### Try it
From the records below, pull each line that has "Lesnar".

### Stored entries
·····
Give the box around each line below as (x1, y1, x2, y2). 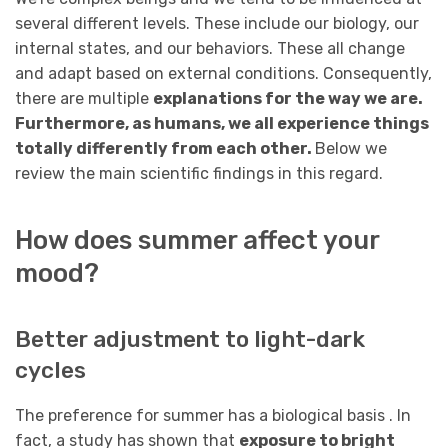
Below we (315, 138, 387, 158)
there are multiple (15, 88, 153, 108)
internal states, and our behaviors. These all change (15, 38, 405, 58)
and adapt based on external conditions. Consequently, (15, 63, 432, 83)
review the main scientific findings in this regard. (15, 163, 383, 183)
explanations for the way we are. (153, 88, 423, 108)
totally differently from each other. (15, 138, 315, 158)
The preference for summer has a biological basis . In (15, 406, 411, 426)
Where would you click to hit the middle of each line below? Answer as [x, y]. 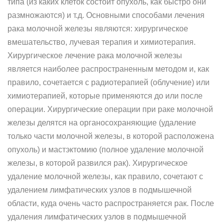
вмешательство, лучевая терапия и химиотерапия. [102, 42]
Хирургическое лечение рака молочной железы [95, 56]
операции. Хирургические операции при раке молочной [110, 109]
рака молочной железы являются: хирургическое [98, 29]
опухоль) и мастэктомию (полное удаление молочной [106, 150]
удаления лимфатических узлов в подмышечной [97, 217]
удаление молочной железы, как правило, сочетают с [105, 176]
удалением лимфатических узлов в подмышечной [100, 190]
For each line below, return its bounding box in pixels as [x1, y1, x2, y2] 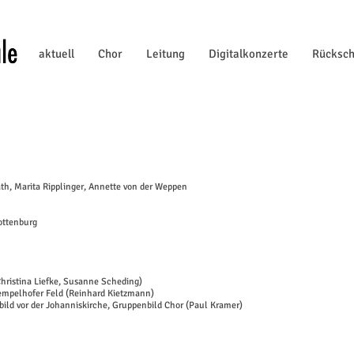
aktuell [39, 47, 74, 61]
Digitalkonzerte [209, 47, 288, 61]
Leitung [146, 47, 185, 61]
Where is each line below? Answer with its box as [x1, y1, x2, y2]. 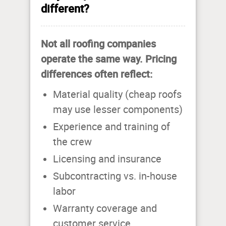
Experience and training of [53, 121, 170, 133]
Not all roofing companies [41, 37, 156, 51]
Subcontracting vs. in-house [53, 170, 177, 183]
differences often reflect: [41, 67, 152, 81]
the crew [53, 136, 92, 148]
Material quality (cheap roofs [53, 88, 182, 101]
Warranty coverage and [53, 202, 157, 215]
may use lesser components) [53, 103, 183, 116]
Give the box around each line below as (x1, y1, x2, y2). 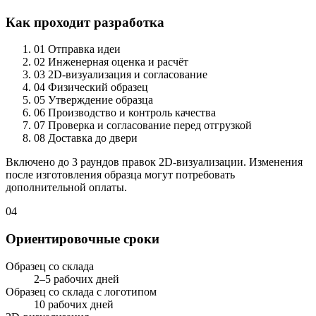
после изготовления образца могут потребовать (6, 169, 235, 181)
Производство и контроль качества (48, 107, 216, 119)
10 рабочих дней (34, 298, 114, 310)
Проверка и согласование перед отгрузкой (48, 119, 252, 132)
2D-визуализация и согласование (48, 68, 207, 81)
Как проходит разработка (6, 14, 164, 30)
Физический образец (48, 81, 148, 94)
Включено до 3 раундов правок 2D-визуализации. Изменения (6, 156, 303, 169)
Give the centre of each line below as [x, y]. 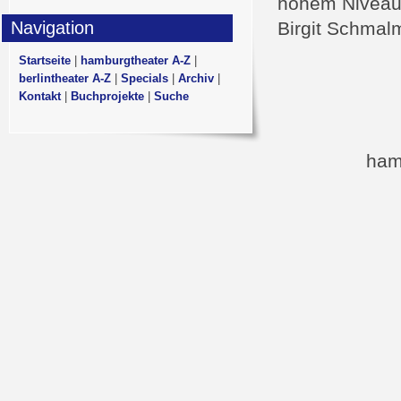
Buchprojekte [107, 96]
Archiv [196, 78]
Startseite [45, 60]
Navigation [52, 28]
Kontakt [40, 96]
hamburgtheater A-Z [136, 60]
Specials [145, 78]
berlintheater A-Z [65, 78]
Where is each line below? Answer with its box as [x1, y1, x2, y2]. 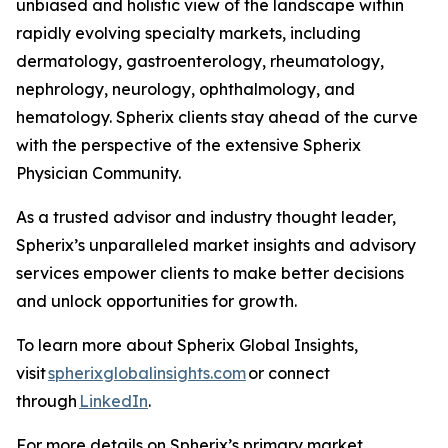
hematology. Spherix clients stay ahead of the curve [16, 107, 418, 127]
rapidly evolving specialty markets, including [16, 23, 361, 43]
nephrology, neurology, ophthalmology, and [16, 79, 355, 99]
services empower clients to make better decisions [16, 263, 404, 283]
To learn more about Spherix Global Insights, [16, 335, 358, 355]
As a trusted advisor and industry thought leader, [16, 207, 396, 227]
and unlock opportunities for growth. [16, 291, 307, 311]
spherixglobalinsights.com [48, 363, 246, 383]
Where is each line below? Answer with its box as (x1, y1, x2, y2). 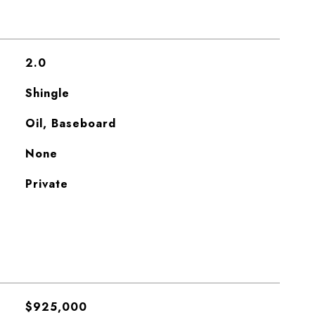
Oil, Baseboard (25, 115, 116, 131)
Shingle (25, 85, 70, 101)
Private (25, 176, 68, 192)
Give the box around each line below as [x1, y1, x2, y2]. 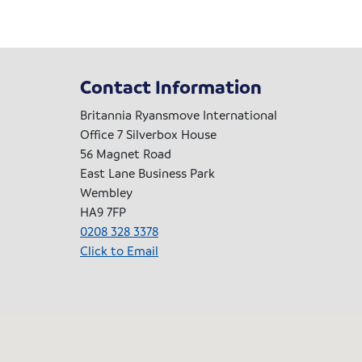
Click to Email [80, 242, 158, 259]
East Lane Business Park [80, 165, 215, 182]
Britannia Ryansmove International [80, 107, 277, 124]
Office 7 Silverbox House [80, 126, 217, 143]
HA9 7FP [80, 204, 126, 221]
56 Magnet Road [80, 145, 171, 162]
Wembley [80, 184, 133, 201]
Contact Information [80, 75, 262, 99]
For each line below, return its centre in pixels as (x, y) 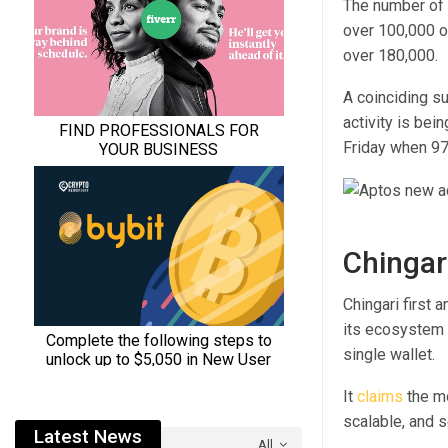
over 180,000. (390, 56)
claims (379, 397)
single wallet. (388, 355)
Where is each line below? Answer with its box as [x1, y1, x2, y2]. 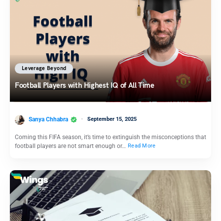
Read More [128, 143, 156, 149]
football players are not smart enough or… [15, 142, 127, 149]
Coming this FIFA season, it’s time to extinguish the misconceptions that [15, 133, 206, 141]
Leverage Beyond [22, 65, 67, 72]
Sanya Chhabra [29, 115, 68, 123]
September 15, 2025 [87, 115, 137, 122]
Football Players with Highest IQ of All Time [15, 81, 154, 90]
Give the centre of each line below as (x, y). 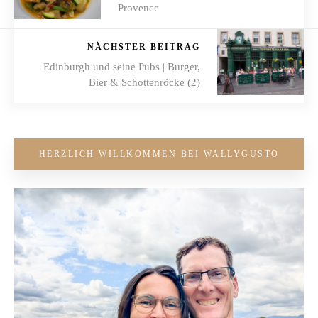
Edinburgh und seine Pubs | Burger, (122, 66)
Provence (138, 7)
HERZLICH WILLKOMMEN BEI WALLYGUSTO (159, 154)
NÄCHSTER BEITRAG (144, 46)
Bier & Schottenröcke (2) (144, 82)
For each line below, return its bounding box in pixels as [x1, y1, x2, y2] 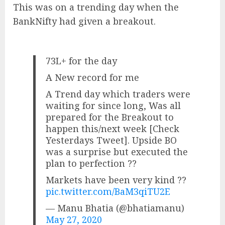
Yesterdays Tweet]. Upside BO [46, 134, 177, 147]
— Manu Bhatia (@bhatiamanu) [46, 202, 185, 214]
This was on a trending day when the [13, 1, 179, 14]
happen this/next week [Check [46, 123, 180, 135]
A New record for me [46, 71, 140, 84]
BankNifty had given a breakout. [13, 15, 156, 28]
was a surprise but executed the [46, 146, 188, 158]
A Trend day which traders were [46, 88, 191, 100]
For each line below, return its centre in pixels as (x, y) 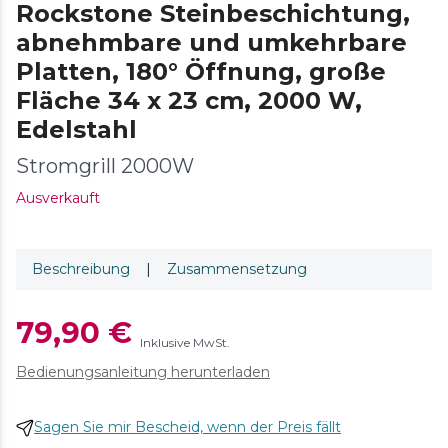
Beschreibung (81, 269)
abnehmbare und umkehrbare (211, 43)
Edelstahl (76, 130)
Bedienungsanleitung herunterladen (143, 372)
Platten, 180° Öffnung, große (201, 72)
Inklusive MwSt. (185, 343)
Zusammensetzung (237, 269)
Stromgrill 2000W (105, 166)
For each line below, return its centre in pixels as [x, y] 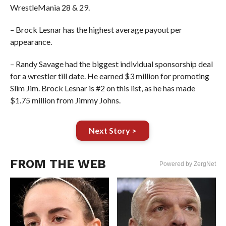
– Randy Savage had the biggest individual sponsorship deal [111, 64]
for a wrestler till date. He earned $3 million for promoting [109, 76]
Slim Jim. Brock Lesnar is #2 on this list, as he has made [102, 88]
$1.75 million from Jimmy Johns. [65, 100]
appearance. [31, 42]
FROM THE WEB [58, 164]
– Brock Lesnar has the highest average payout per [96, 30]
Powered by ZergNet [188, 164]
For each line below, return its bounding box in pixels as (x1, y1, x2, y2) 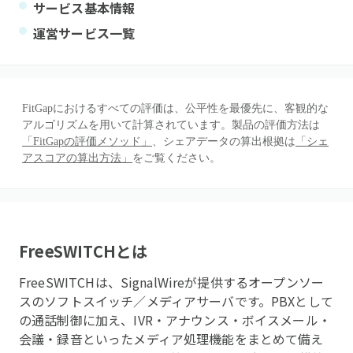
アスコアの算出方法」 (22, 152, 132, 164)
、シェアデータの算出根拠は (152, 136, 295, 147)
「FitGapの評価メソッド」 (22, 136, 152, 147)
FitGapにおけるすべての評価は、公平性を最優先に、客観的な (22, 102, 329, 114)
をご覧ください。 (132, 152, 221, 164)
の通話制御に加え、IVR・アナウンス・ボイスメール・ (19, 310, 331, 329)
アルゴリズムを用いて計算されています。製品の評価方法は (22, 119, 320, 131)
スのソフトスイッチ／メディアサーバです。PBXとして (19, 292, 333, 310)
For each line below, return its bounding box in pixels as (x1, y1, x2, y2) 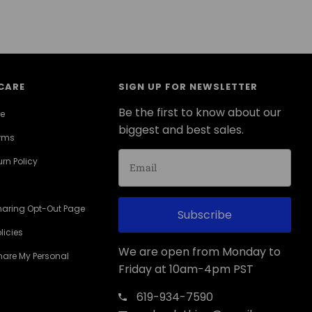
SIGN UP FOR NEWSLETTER (118, 80, 258, 94)
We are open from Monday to (118, 243, 281, 260)
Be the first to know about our (118, 104, 282, 120)
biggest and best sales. (118, 121, 244, 138)
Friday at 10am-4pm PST (118, 260, 254, 277)
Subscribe (178, 206, 233, 223)
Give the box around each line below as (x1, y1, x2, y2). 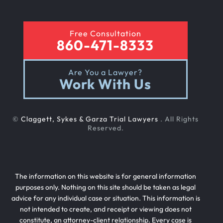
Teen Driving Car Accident (38, 157, 130, 168)
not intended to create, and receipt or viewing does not (19, 205, 192, 214)
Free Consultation (69, 28, 141, 38)
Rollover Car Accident (38, 85, 115, 95)
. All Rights (160, 114, 199, 123)
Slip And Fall (38, 121, 79, 131)
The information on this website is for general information (15, 172, 196, 181)
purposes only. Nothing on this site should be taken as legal (15, 183, 196, 192)
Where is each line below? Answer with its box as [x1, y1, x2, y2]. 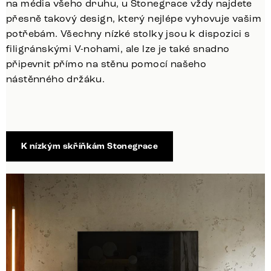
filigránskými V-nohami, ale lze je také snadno [6, 42, 230, 54]
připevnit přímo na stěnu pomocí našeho [6, 57, 207, 70]
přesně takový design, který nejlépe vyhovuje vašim [6, 12, 261, 24]
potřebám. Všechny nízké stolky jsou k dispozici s [6, 27, 250, 39]
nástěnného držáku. [6, 73, 105, 85]
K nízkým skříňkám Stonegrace [21, 140, 158, 152]
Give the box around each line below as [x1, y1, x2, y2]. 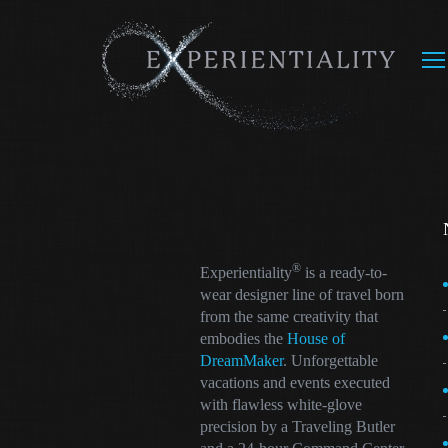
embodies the [199, 330, 287, 347]
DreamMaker [199, 352, 283, 369]
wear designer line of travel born [199, 286, 404, 303]
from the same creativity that [199, 308, 378, 325]
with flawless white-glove [199, 396, 362, 413]
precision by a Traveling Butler [199, 418, 395, 435]
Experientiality [199, 264, 292, 281]
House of [286, 330, 345, 347]
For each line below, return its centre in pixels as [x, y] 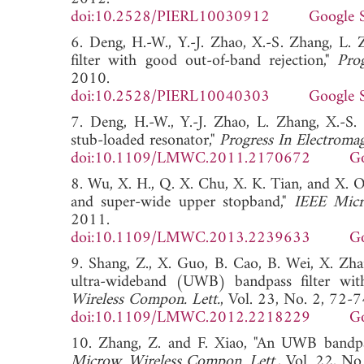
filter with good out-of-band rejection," [204, 61]
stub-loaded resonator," [145, 141]
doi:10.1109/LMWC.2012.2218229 [191, 318]
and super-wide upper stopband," [182, 202]
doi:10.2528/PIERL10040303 [170, 97]
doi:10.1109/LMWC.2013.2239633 [191, 238]
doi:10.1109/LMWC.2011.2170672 [191, 158]
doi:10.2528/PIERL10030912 [170, 17]
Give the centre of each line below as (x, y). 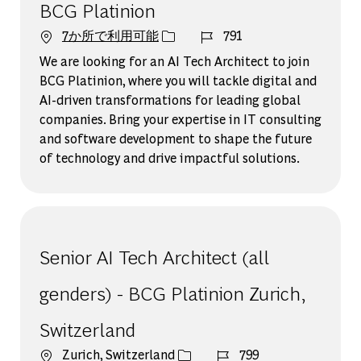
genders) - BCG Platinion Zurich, (172, 292)
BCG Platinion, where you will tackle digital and (178, 80)
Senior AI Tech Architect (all (154, 255)
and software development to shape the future (175, 138)
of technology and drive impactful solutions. (169, 157)
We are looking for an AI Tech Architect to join (174, 60)
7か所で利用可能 (110, 35)
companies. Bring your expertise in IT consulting (180, 118)
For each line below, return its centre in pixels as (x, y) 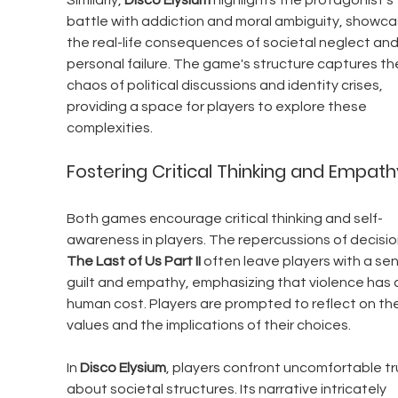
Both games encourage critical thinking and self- (224, 219)
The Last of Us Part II (133, 262)
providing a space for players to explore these (218, 107)
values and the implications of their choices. (208, 326)
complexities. (109, 128)
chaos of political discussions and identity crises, (226, 86)
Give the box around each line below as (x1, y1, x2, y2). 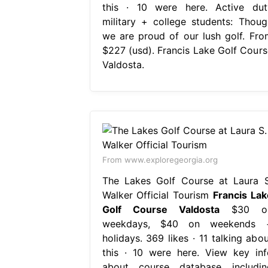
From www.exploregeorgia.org (102, 154, 218, 165)
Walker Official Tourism (102, 188, 213, 201)
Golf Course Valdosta (102, 203, 220, 215)
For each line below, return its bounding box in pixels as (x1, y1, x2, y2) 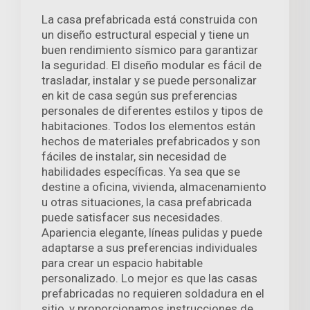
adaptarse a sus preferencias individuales (42, 241, 257, 255)
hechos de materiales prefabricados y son (42, 134, 260, 149)
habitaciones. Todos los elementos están (42, 119, 255, 134)
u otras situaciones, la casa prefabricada (42, 195, 252, 210)
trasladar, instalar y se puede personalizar (42, 73, 257, 88)
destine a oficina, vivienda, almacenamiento (42, 180, 266, 194)
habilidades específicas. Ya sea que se (42, 165, 240, 179)
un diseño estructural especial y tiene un (42, 28, 249, 42)
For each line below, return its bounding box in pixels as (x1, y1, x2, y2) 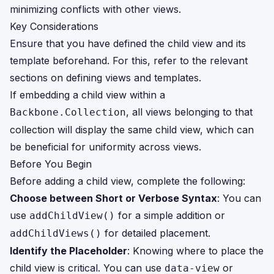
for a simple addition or (115, 209, 225, 221)
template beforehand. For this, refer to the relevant (10, 54, 248, 67)
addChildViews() (10, 228, 102, 239)
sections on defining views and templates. (10, 72, 201, 84)
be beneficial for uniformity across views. (10, 141, 201, 153)
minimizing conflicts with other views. (10, 3, 181, 15)
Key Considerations (10, 20, 98, 32)
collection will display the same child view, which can (10, 124, 254, 136)
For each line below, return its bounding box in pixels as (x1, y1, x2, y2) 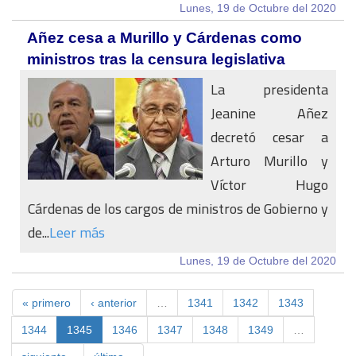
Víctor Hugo (211, 172, 328, 198)
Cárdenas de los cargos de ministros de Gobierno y (28, 195, 328, 222)
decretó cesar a (211, 124, 328, 150)
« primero (22, 296, 71, 309)
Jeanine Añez (211, 100, 328, 126)
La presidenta (211, 76, 328, 103)
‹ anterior (91, 296, 137, 309)
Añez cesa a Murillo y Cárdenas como (27, 29, 302, 46)
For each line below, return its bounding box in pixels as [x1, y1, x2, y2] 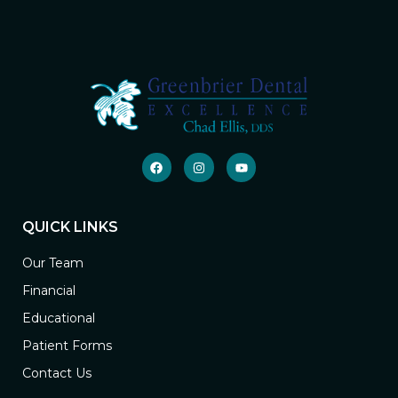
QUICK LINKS [22, 219, 118, 236]
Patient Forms [22, 338, 112, 354]
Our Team [22, 255, 84, 272]
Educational [22, 310, 95, 327]
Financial [22, 283, 76, 299]
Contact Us [22, 365, 92, 382]
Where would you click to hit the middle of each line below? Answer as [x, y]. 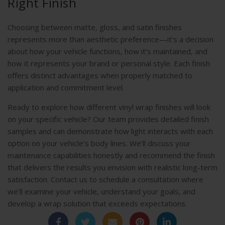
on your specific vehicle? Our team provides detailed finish [108, 119]
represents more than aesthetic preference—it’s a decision [110, 39]
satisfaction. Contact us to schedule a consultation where [105, 180]
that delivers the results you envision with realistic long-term [113, 167]
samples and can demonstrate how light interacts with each [110, 131]
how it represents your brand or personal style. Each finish [109, 64]
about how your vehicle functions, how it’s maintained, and [107, 51]
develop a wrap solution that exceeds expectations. [97, 204]
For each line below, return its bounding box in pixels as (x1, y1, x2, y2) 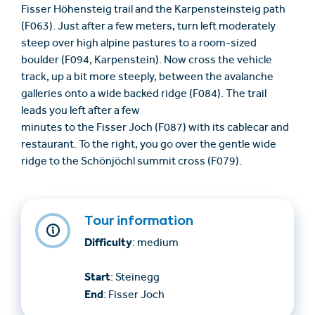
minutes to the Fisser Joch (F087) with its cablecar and (21, 123, 289, 135)
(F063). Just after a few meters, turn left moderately (21, 22, 276, 34)
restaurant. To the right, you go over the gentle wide (21, 140, 276, 152)
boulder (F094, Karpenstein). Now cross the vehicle (21, 56, 272, 67)
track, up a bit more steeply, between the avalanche (21, 72, 274, 84)
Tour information (84, 216, 193, 226)
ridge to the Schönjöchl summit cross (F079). (21, 157, 242, 169)
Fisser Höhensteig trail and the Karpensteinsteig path (21, 5, 285, 17)
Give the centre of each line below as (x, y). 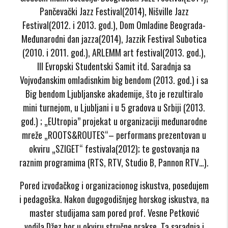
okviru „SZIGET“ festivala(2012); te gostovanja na (114, 148)
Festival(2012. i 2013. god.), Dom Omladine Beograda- (114, 25)
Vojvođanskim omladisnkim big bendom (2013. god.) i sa (114, 80)
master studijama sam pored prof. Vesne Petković (114, 212)
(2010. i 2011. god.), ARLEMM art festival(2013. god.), (114, 52)
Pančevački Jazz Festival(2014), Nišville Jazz (114, 11)
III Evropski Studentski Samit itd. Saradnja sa (114, 66)
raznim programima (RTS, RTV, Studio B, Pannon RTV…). (114, 162)
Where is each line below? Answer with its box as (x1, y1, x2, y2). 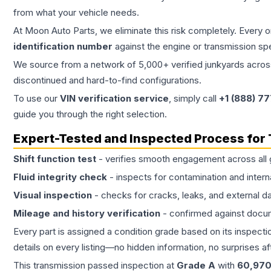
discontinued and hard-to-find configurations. (13, 74, 201, 87)
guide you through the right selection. (13, 108, 167, 120)
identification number (13, 41, 113, 53)
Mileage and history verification (13, 207, 160, 220)
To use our (13, 93, 60, 105)
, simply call (169, 93, 219, 105)
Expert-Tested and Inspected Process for (13, 131, 268, 146)
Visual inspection (13, 189, 92, 201)
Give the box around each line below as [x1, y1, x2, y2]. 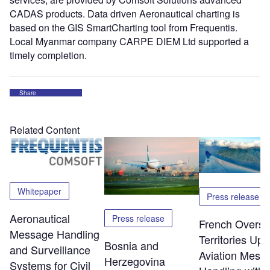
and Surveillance [10, 241, 90, 257]
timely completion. [10, 48, 87, 62]
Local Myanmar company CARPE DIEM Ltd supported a [10, 34, 249, 48]
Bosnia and [104, 237, 159, 253]
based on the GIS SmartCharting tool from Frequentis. [10, 20, 237, 34]
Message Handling [10, 225, 99, 242]
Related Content [10, 122, 80, 137]
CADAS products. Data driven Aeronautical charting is [10, 6, 240, 20]
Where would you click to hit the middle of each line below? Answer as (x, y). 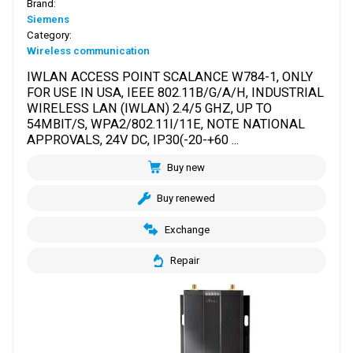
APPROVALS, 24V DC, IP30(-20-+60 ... (133, 139)
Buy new (186, 167)
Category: (50, 35)
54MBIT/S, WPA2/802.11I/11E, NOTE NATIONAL (166, 124)
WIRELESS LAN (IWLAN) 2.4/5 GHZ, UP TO (150, 108)
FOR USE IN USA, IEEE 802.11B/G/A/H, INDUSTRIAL (176, 92)
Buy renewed (186, 199)
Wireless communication (89, 51)
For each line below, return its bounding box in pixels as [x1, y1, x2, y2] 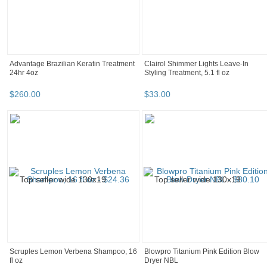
·····
### Worked solution
Slim Jim. Brock Lesnar is #2 on this list, as he has made [102, 88]
– Brock Lesnar has the highest average payout per [96, 30]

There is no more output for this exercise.